----- EXERCISE INPUTS

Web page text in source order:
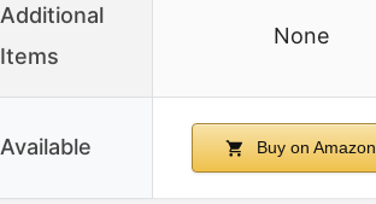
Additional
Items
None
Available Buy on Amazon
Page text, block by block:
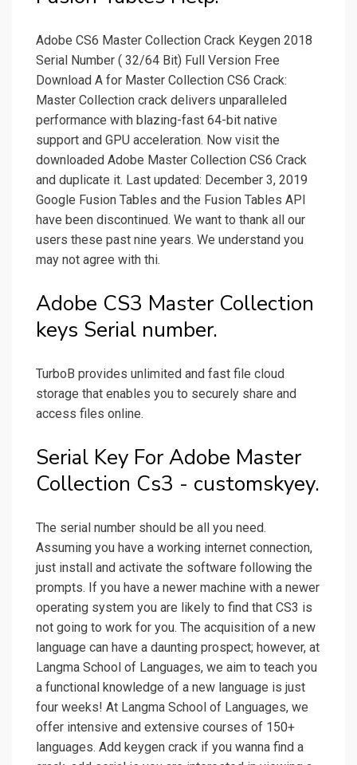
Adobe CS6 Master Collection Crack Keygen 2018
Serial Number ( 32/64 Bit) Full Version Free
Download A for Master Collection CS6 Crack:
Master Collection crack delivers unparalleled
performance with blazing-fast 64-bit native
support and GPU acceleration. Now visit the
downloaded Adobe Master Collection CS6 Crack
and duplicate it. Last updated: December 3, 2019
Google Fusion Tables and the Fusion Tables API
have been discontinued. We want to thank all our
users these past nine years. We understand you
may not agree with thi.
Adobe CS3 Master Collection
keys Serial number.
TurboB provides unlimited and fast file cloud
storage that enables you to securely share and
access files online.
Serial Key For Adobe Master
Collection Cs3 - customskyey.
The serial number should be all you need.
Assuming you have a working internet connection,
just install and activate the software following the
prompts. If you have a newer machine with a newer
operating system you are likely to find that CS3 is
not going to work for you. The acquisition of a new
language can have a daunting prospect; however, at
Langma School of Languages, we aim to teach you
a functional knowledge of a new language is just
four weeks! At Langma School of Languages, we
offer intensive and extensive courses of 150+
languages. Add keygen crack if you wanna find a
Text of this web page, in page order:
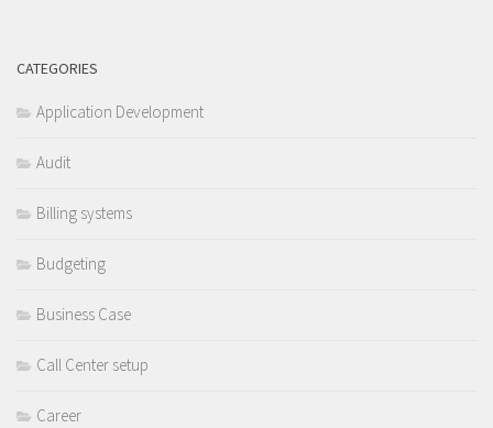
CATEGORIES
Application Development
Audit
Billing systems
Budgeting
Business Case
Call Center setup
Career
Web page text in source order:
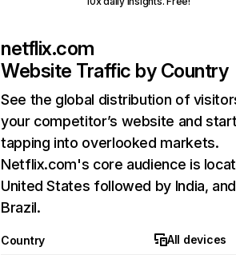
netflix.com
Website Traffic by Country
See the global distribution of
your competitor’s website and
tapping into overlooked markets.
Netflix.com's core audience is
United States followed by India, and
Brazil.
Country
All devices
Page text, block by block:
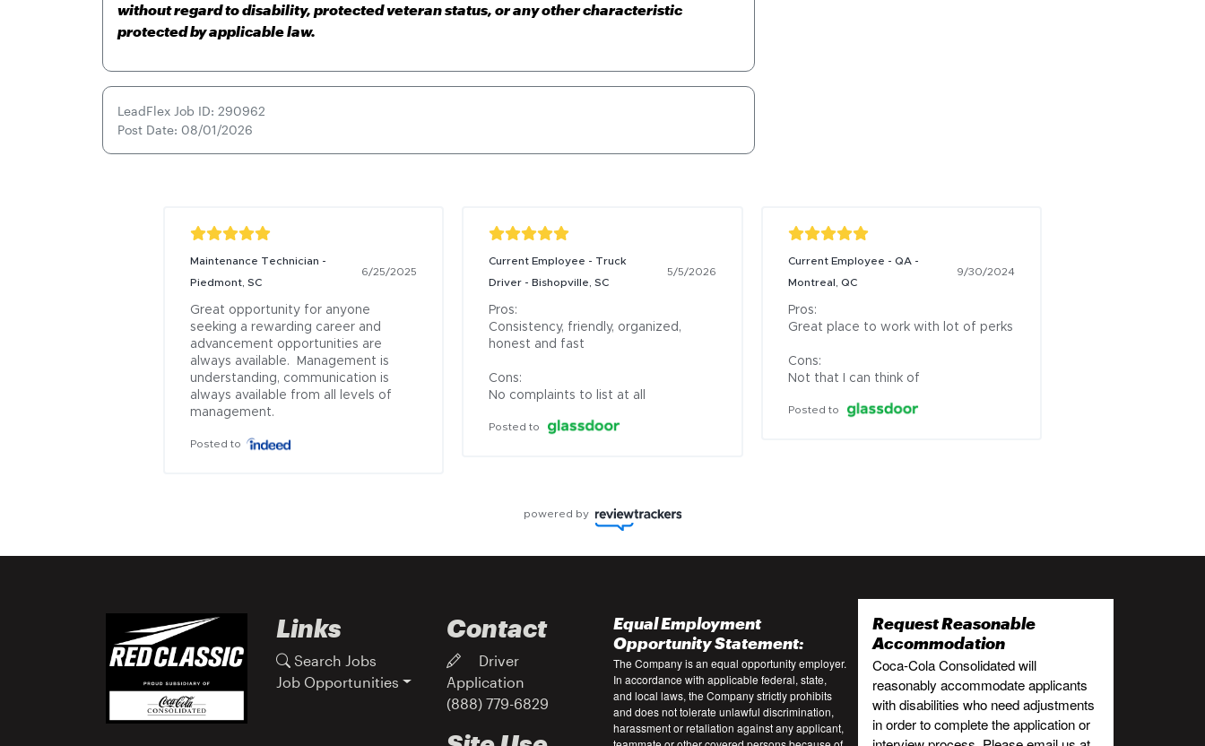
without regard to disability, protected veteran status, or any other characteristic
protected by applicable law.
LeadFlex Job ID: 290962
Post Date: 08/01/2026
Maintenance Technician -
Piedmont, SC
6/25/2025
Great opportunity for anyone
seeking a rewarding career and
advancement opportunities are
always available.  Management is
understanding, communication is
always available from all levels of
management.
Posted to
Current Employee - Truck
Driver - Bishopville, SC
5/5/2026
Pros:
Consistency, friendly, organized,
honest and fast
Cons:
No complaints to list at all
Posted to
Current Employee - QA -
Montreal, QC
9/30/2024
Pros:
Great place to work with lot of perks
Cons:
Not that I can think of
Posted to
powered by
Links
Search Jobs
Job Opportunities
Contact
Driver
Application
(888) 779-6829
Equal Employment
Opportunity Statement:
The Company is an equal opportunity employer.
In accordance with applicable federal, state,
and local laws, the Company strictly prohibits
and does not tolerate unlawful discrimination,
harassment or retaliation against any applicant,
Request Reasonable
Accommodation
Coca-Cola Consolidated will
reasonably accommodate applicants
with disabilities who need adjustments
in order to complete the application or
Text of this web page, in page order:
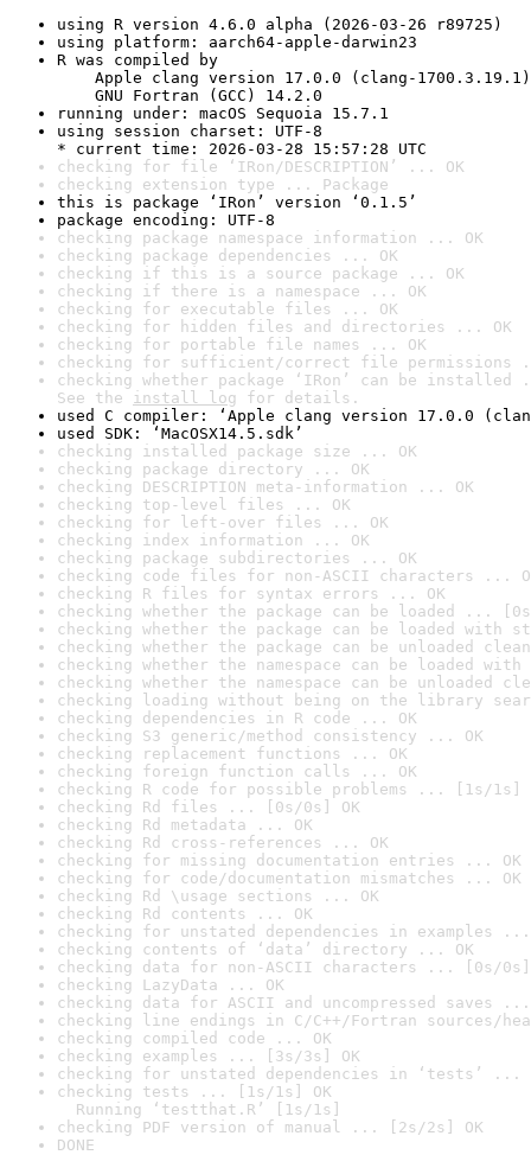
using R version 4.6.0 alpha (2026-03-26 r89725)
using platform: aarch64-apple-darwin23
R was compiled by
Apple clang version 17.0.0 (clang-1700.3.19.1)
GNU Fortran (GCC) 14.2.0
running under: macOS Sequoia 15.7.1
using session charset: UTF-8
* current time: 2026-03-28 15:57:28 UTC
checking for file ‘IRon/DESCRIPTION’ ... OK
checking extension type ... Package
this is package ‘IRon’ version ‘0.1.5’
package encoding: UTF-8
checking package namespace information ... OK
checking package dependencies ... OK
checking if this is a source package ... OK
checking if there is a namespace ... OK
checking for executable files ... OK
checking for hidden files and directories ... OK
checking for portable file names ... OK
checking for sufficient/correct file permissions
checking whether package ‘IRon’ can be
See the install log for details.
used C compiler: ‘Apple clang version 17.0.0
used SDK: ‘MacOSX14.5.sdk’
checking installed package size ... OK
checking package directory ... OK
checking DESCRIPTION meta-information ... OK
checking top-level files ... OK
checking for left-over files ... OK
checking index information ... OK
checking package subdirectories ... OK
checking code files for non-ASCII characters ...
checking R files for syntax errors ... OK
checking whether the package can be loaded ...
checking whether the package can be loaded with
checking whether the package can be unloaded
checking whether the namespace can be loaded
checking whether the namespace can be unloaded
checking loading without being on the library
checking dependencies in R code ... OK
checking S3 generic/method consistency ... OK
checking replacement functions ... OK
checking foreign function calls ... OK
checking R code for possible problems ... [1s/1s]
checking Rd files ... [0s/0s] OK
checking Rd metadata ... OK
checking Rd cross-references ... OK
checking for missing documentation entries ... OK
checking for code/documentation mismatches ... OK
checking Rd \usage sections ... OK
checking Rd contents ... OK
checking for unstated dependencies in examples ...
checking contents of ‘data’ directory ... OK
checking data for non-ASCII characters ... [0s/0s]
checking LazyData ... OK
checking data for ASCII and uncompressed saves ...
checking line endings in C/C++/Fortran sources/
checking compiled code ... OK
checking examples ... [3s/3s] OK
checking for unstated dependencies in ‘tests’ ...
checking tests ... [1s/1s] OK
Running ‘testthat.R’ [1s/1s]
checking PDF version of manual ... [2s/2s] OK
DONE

----------

**THE PROBLEM**
Filter the records, keeping only lines that contain "characters", and show those lines.

**WRITTEN RESPONSE**
checking code files for non-ASCII characters ...
checking data for non-ASCII characters ... [0s/0s]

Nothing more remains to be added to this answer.